Les places européennes s’annoncent dans le vert après les records de Wall Street. Le pétrole, lui, poursuit sa chute alors qu’un espoir de paix se dessine au Moyen-Orient.

La dynamique est clairement positive. À Paris, le CAC 40 devrait gagner 0,33% à l’ouverture et signer un nouveau sommet. Francfort n’est pas en reste avec un Dax attendu en hausse de 0,60%, lui aussi au plus haut. Londres prendrait 0,28%, tandis que l’EuroStoxx 50 et le Stoxx 600 sont espérés en légère progression. Les investisseurs ont soif de risque et cela se voit.

Le moteur de cette hausse, c’est le secteur technologique. Les résultats trimestriels de Microsoft ont porté Wall Street à des niveaux jamais vus mardi. Le S&P 500 et le Dow Jones ont clôturé en territoire inédit, et le Nasdaq a bondi de 2,59%. Mais tout n’est pas rose. AMD et SpaceX, ce groupe spécialisé dans l’IA et les satellites, ont été sanctionnés après la clôture avec des chutes de 8,8% et 7,5%. Leurs performances opérationnelles sont bonnes, mais les investisseurs s’inquiètent des dépenses colossales nécessaires pour faire tourner les modèles d’intelligence artificielle. Une inquiétude récurrente, alors que le coût de l’argent ne cesse d’augmenter.

La saison des résultats continue avec des poids lourds comme Siemens Energy, Heineken, Kraft Heinz, Walt Disney ou Uber.
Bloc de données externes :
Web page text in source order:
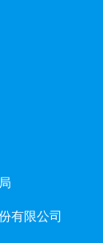
有限公司
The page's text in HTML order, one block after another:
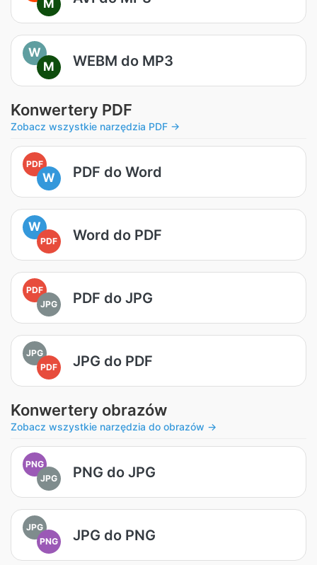
M
W
M
WEBM do MP3
Konwertery PDF
Zobacz wszystkie narzędzia PDF →
PDF
W PDF do Word
W
PDF Word do PDF
PDF
JPG
PDF do JPG
JPG
PDF
JPG do PDF
Konwertery obrazów
Zobacz wszystkie narzędzia do obrazów →
PNG
JPG
PNG do JPG
JPG
PNG
JPG do PNG
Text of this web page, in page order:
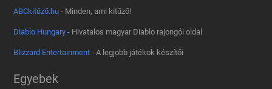
ABCkitűző.hu - Minden, ami kitűző!
Diablo Hungary - Hivatalos magyar Diablo rajongói oldal
Blizzard Entertainment - A legjobb játékok készítői
Egyebek
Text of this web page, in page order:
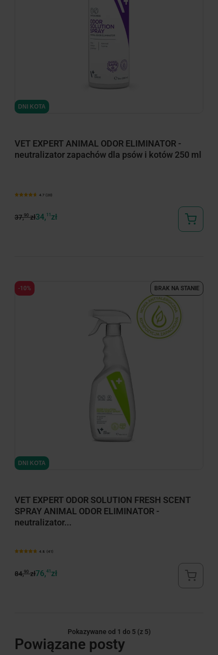
DNI KOTA
VET EXPERT ANIMAL ODOR ELIMINATOR -
neutralizator zapachów dla psów i kotów 250 ml
4.7 (20)
37,90zł34, 11 zł
DNI KOTA
VET EXPERT ODOR SOLUTION FRESH SCENT
SPRAY ANIMAL ODOR ELIMINATOR -
neutralizator...
4.8 (41)
84,90zł76,41 zł
-10% BRAK NA STANIE
Pokazywane od 1 do 5 (z 5)
Powiązane posty
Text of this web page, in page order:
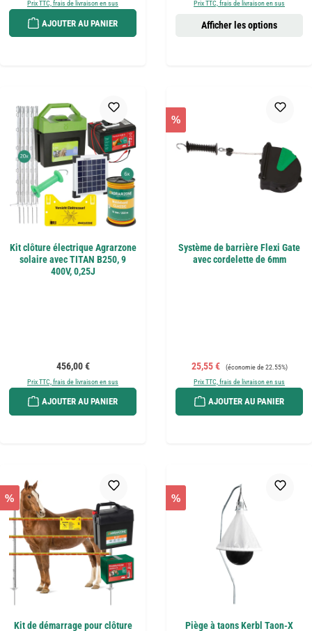
Prix TTC, frais de livraison en sus
AJOUTER AU PANIER
Prix TTC, frais de livraison en sus
Afficher les options
Kit clôture électrique Agrarzone
solaire avec TITAN B250, 9
400V, 0,25J
Prix régulier :
456,00 €
Prix TTC, frais de livraison en sus
AJOUTER AU PANIER
%
Système de barrière Flexi Gate
avec cordelette de 6mm
Prix de vente :
25,55 € Prix régulier :
(économie de 22.55%)
Prix TTC, frais de livraison en sus
AJOUTER AU PANIER
%
Kit de démarrage pour clôture
%
Piège à taons Kerbl Taon-X
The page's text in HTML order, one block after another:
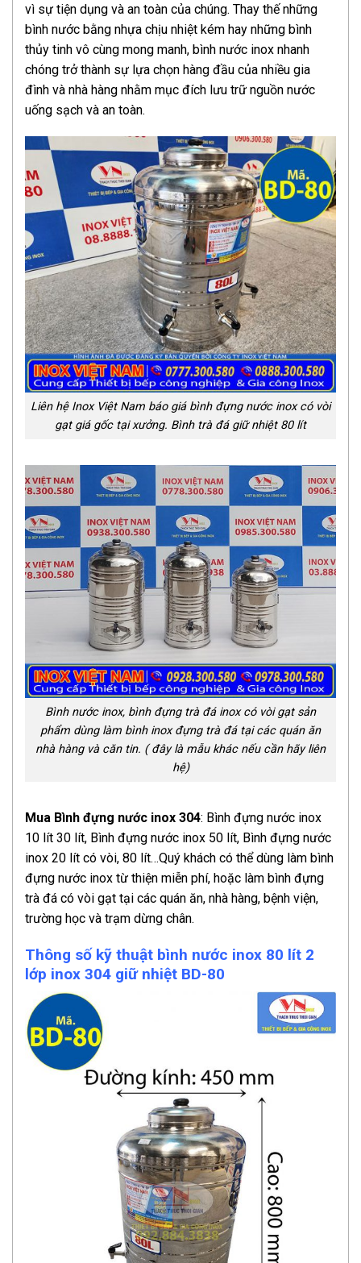
vì sự tiện dụng và an toàn của chúng. Thay thế những
bình nước bằng nhựa chịu nhiệt kém hay những bình
thủy tinh vô cùng mong manh, bình nước inox nhanh
chóng trở thành sự lựa chọn hàng đầu của nhiều gia
đình và nhà hàng nhằm mục đích lưu trữ nguồn nước
uống sạch và an toàn.
Liên hệ Inox Việt Nam báo giá bình đựng nước inox có vòi
gạt giá gốc tại xưởng. Bình trà đá giữ nhiệt 80 lít
Bình nước inox, bình đựng trà đá inox có vòi gạt sản
phẩm dùng làm bình inox đựng trà đá tại các quán ăn
nhà hàng và căn tin. ( đây là mẫu khác nếu cần hãy liên
hệ)
Mua Bình đựng nước inox 304: Bình đựng nước inox
10 lít 30 lít, Bình đựng nước inox 50 lít, Bình đựng nước
inox 20 lít có vòi, 80 lít…Quý khách có thể dùng làm bình
đựng nước inox từ thiện miễn phí, hoặc làm bình đựng
trà đá có vòi gạt tại các quán ăn, nhà hàng, bệnh viện,
trường học và trạm dừng chân.
Thông số kỹ thuật bình nước inox 80 lít 2
lớp inox 304 giữ nhiệt BD-80

Côté statistiques, les indices PMI des services en zone euro et au Royaume-Uni seront scrutés. Si la croissance se confirme, ce serait une excellente nouvelle pour le Vieux Continent. À condition que l’inflation ne reparte pas à la hausse, ce qui pousserait la Banque centrale européenne à relever encore ses taux. Un scénario que les marchés redoutent, d’autant que la Réserve fédérale américaine a choisi de ne pas bouger ses taux la semaine dernière. Et vendredi, tous les regards seront tournés vers le rapport mensuel sur l’emploi américain.

Côté géopolitique, le Qatar fait état de progrès dans les discussions entre Washington et Téhéran. De quoi raviver l’espoir d’une réouverture du détroit d’Ormuz et faire baisser les prix du pétrole. Le Brent recule de 0,45% à 79 dollars le baril, après avoir dégringolé de plus de 12% depuis le début de la semaine. Le WTI américain perd 0,74% à 75,21 dollars. Sur le marché des changes, le yen se stabilise autour de 157 pour un dollar, et l’euro grimpe légèrement à 1,1536 dollar. Les rendements des emprunts d’État, eux, continuent de baisser, signe que les investisseurs respirent.